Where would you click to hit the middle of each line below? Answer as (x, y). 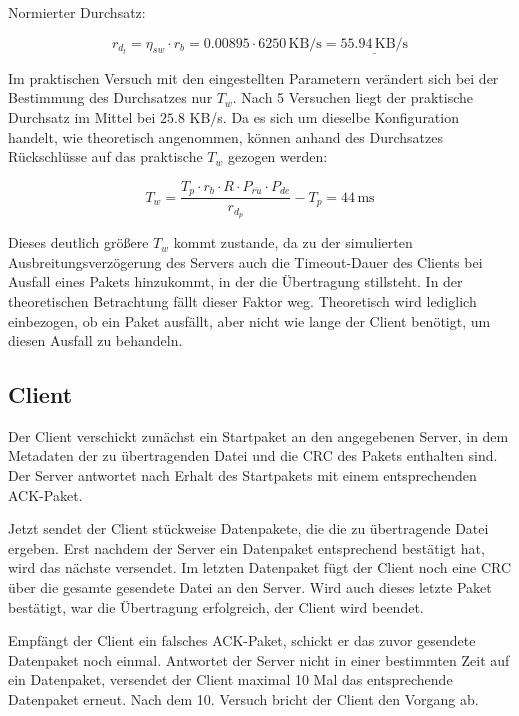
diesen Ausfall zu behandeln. (95, 340)
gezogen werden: (277, 156)
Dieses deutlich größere (78, 242)
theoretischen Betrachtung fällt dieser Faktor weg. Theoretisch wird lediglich (242, 300)
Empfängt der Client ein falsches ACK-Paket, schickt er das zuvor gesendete (242, 640)
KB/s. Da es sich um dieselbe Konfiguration (324, 117)
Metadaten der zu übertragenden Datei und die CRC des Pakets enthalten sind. (253, 455)
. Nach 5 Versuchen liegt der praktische (352, 97)
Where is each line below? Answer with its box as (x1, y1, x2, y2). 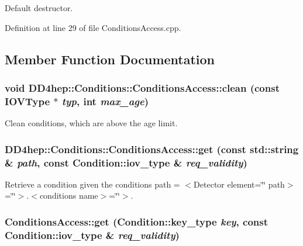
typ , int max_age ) (61, 93, 149, 108)
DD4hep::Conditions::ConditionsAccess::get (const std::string (5, 141, 299, 156)
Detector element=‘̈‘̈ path (194, 178, 285, 190)
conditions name (39, 189, 98, 202)
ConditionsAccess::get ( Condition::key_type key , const (5, 214, 268, 228)
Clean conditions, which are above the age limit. (5, 117, 178, 129)
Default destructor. (5, 2, 73, 13)
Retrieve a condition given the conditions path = (5, 178, 180, 190)
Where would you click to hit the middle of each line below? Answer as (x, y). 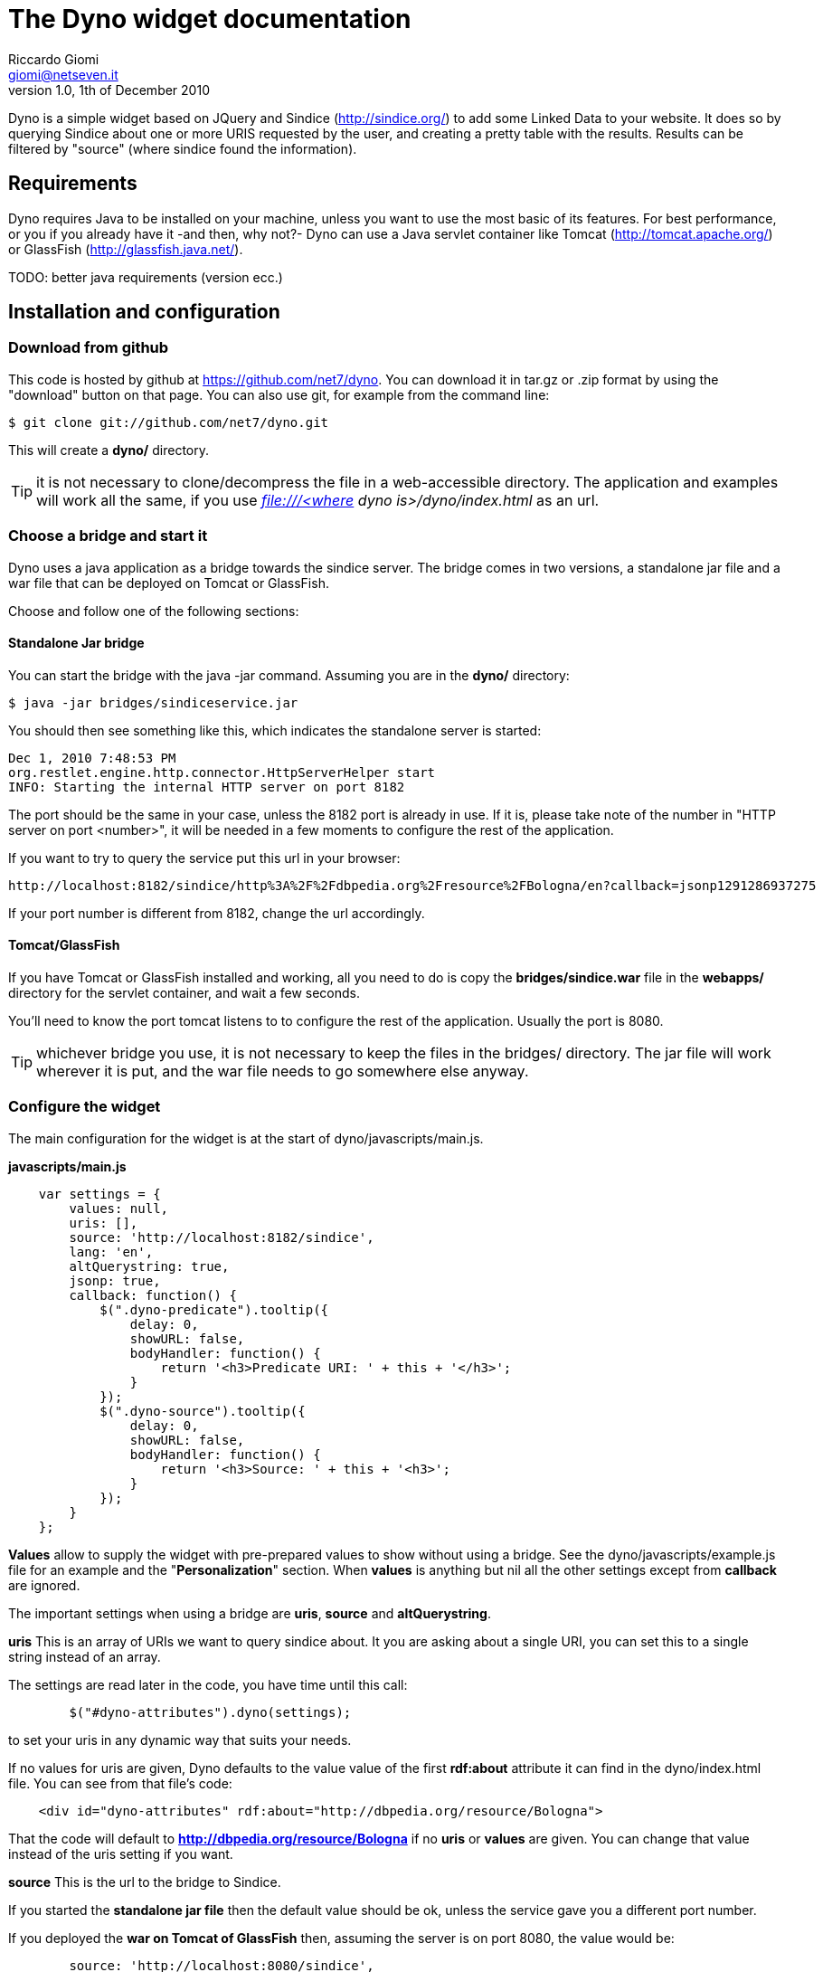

• • • • • • •

■ **To do**: For every record above, repeat the text exactly and omit any picture.

■ **The answer**:
Where would you click to hit the middle of each line below? Answer as (x, y). 
diesen Ausfall zu behandeln. (95, 340)
gezogen werden: (277, 156)
Dieses deutlich größere (78, 242)
theoretischen Betrachtung fällt dieser Faktor weg. Theoretisch wird lediglich (242, 300)
Empfängt der Client ein falsches ACK-Paket, schickt er das zuvor gesendete (242, 640)
KB/s. Da es sich um dieselbe Konfiguration (324, 117)
Metadaten der zu übertragenden Datei und die CRC des Pakets enthalten sind. (253, 455)
. Nach 5 Versuchen liegt der praktische (352, 97)
Where is each line below? Answer with its box as (x1, y1, x2, y2). 
typ , int max_age ) (61, 93, 149, 108)
DD4hep::Conditions::ConditionsAccess::get (const std::string (5, 141, 299, 156)
Detector element=‘̈‘̈ path (194, 178, 285, 190)
conditions name (39, 189, 98, 202)
ConditionsAccess::get ( Condition::key_type key , const (5, 214, 268, 228)
Clean conditions, which are above the age limit. (5, 117, 178, 129)
Default destructor. (5, 2, 73, 13)
Retrieve a condition given the conditions path = (5, 178, 180, 190)
Where would you click to hit the middle of each line below? Answer as (x, y). 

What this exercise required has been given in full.